Zerologon Exploitation in the Wild

The patch for Zerologon was released in August 2020, and the details of the vulnerability weren’t publicly announced until September 2020.  In theory, this provided organizations with ample opportunity to apply the patch and eliminate the vulnerability.

In practice, many organizations have not applied the patch, leaving them vulnerable to exploitation.  Microsoft publicly announced that they have detected active exploitation of the vulnerability, and the Department of Homeland Security (DHS) issued a directive on September 18th requiring federal agencies to patch the issue by September 21st (i.e. the following Monday).

This is due to the fact that the vulnerability was expected to be actively exploited by cybercriminals.  This belief is backed up by a report by Tenable that multiple different exploit executables were uploaded to Virustotal.

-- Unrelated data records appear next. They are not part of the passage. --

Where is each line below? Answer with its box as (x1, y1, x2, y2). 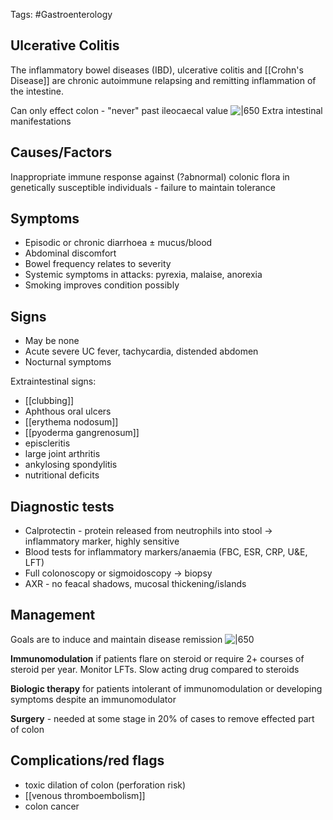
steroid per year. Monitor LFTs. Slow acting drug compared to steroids (10, 663, 300, 675)
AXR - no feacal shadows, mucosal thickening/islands (24, 578, 247, 590)
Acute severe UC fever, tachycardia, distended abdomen (24, 345, 259, 358)
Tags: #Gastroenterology (10, 9, 113, 20)
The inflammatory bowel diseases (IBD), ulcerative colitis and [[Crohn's (10, 64, 304, 76)
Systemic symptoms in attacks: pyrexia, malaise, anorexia (24, 269, 263, 281)
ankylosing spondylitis (24, 459, 118, 471)
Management (10, 607, 96, 624)
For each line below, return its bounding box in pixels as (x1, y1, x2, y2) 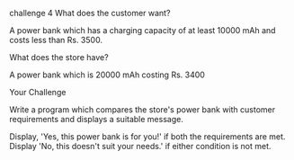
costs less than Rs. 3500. (9, 35, 103, 45)
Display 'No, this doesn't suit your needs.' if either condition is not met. (9, 141, 272, 151)
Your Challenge (9, 87, 67, 97)
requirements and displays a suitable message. (9, 114, 184, 124)
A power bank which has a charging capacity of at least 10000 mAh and (9, 25, 276, 35)
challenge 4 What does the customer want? (9, 8, 171, 18)
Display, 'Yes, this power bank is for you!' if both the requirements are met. (9, 131, 286, 142)
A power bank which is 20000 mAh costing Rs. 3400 (9, 69, 205, 80)
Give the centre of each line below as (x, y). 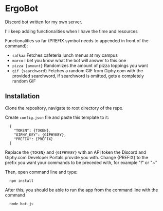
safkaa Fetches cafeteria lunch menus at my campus (65, 55)
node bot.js (22, 204)
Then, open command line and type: (41, 172)
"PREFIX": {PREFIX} (34, 139)
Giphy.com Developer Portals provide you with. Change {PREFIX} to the (77, 157)
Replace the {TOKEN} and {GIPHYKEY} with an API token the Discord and (76, 152)
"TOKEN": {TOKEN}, (32, 130)
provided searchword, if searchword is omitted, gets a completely (78, 76)
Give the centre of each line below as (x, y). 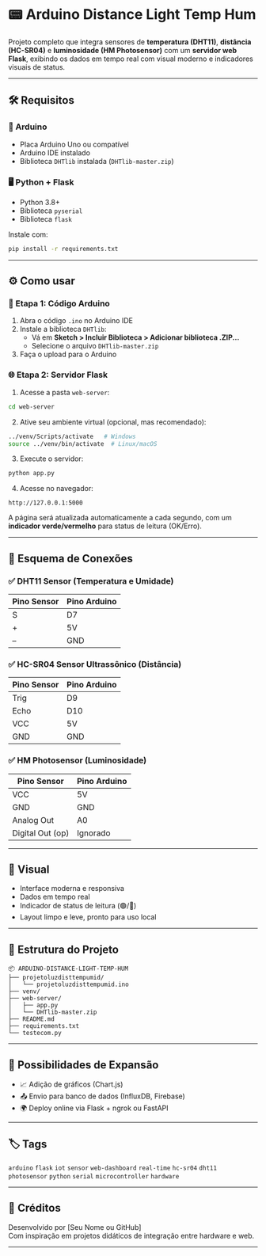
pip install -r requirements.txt (63, 249)
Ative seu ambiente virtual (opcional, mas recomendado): (113, 422)
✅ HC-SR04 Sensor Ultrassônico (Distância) (95, 664)
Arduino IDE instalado (55, 152)
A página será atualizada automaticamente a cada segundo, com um (120, 518)
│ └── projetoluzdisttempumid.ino (68, 985)
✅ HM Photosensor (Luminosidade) (78, 760)
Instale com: (28, 234)
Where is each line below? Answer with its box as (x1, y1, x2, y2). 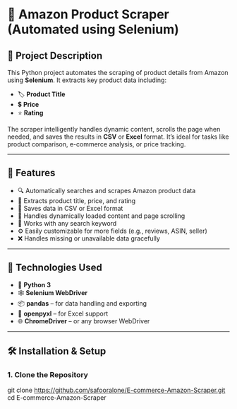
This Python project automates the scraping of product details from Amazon (7, 69, 229, 76)
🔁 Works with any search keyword (17, 219, 117, 227)
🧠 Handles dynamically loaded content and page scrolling (17, 212, 186, 220)
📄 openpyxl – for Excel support (17, 309, 109, 318)
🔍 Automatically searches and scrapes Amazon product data (17, 186, 196, 195)
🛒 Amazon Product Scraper (7, 6, 169, 23)
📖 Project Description (7, 50, 103, 62)
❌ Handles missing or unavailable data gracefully (17, 234, 161, 243)
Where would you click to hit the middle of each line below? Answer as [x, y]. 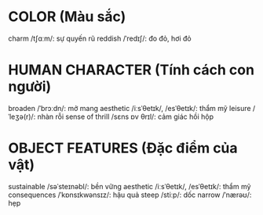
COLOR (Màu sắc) [67, 17]
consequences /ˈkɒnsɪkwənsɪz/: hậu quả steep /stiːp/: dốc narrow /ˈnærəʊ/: [130, 195]
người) [30, 87]
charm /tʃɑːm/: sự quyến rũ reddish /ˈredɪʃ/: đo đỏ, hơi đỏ [100, 38]
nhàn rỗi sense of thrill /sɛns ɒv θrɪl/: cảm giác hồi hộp [126, 116]
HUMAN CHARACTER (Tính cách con [131, 70]
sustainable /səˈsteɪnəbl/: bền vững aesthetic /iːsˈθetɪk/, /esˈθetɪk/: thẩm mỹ [130, 186]
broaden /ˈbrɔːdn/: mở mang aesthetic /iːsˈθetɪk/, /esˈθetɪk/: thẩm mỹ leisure [130, 108]

Protecting Against Zerologon

The Zerologon vulnerability is patched in the August 2020 set of Windows updates, and is blocked by some endpoint security solutions.  Microsoft recommends taking the following steps to fix the issue:

1. Update Domain Controllers with the patch released in August 2020.
2. Monitor patched Domain Controller logs for event IDs 5829, 5828, and 5829.  These events indicate a client that is using a vulnerable netlogon secure channel connection and require either a Windows or manufacturer update.
3. Enable Domain Controller Enforcement Mode for additional visibility and protection.

After patching known domain controllers and other known affected systems, it might be wise to undergo a penetration test to discover other potentially vulnerable devices.  The vulnerability affects most versions of Windows Server, which can be deployed in a number of different environments and contexts.